Questa potrebbe essere l’implicazione più difficile di ciò che, in armonia con le antiche Tradizioni sapienziali, la fisica contemporanea ci sta ricordando: l’illusione principale dell’essere umano è che esistano cause derivanti da qualcosa di diverso dal suo personale stato di coscienza.
Ci chiediamo qual è il significato reale di quel legame? Cosa implica essere tutti profondamente coinvolti nel mondo e nell’esperienza dei nostri simili al punto da condividere tutti il puro spazio quantistico da cui nasce la nostra realtà?

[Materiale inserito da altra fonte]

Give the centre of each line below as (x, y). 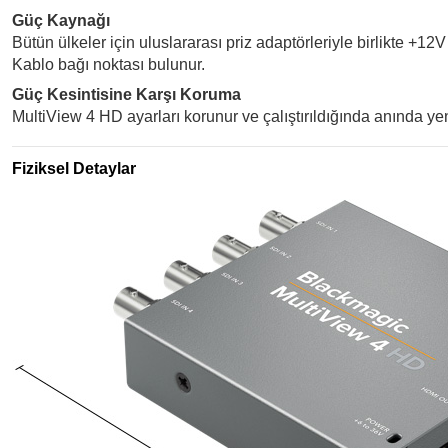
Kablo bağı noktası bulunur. (108, 64)
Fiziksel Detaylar (74, 168)
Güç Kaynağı (61, 20)
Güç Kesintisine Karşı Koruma (126, 94)
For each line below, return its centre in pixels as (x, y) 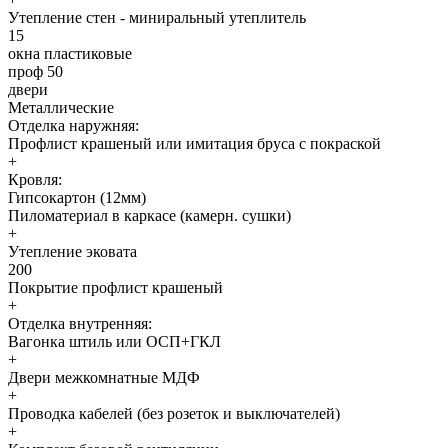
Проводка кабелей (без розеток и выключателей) (174, 414)
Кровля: (35, 180)
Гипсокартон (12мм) (77, 198)
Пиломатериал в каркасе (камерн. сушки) (149, 216)
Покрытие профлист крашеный (115, 288)
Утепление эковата (72, 252)
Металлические (61, 108)
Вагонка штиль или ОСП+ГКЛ (114, 342)
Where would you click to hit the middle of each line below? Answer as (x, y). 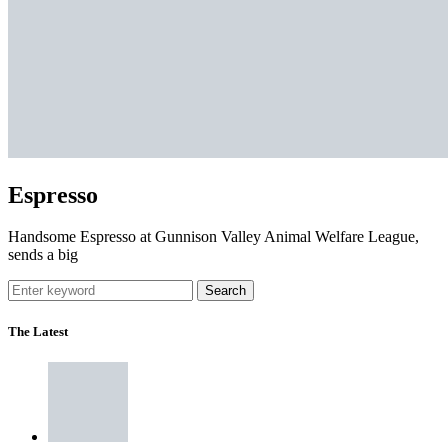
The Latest (38, 331)
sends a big (43, 255)
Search (225, 291)
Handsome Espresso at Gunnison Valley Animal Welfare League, (213, 237)
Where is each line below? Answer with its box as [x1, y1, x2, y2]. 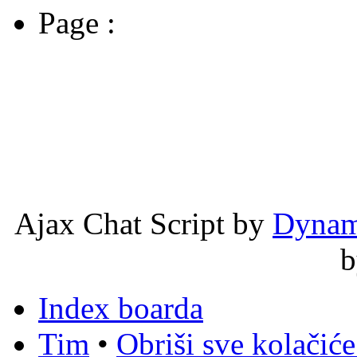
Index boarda [38, 290, 203, 325]
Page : [38, 5, 116, 40]
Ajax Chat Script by [14, 206, 273, 241]
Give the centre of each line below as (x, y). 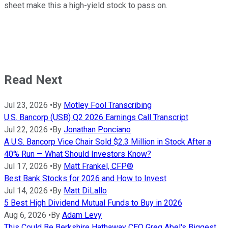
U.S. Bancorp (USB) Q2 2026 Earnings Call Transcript (96, 117)
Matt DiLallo (85, 190)
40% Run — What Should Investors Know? (78, 154)
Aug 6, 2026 (25, 215)
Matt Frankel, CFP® (98, 166)
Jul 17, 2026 (26, 166)
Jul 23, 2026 (26, 105)
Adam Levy (82, 215)
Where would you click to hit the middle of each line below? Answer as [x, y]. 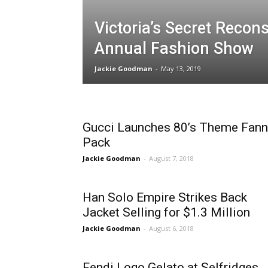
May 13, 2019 [181, 69]
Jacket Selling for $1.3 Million [166, 213]
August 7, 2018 [171, 159]
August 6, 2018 [171, 229]
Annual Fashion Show [174, 49]
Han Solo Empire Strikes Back [165, 198]

Queste scoperte inducono a considerare un paradigma completamente diverso da quello della modernità anche su un piano sociale, economico e politico
Veniamo da un’epoca in cui il mondo viene concepito in termini di “noi” e “loro”: se esiste davvero un unico campo di energia che collega tutto ciò che esiste e se funziona come sembra a giudicare dalle prove che abbiamo, allora non può esistere nessun “noi” e “loro”, ma solo un “noi”.
Inoltre, le recenti scoperte scientifiche e le antiche Tradizioni sapienziali forniscono, nel contesto di una visione del mondo e dell’uomo improntata alla riunificazione e ad un’etica ad essa coerente, il sostrato culturale per ricondurre l’agire politico in ambito etico e superare la definizione “politologica” del “politico” e la concezione di un ordine politico regolato da leggi proprie.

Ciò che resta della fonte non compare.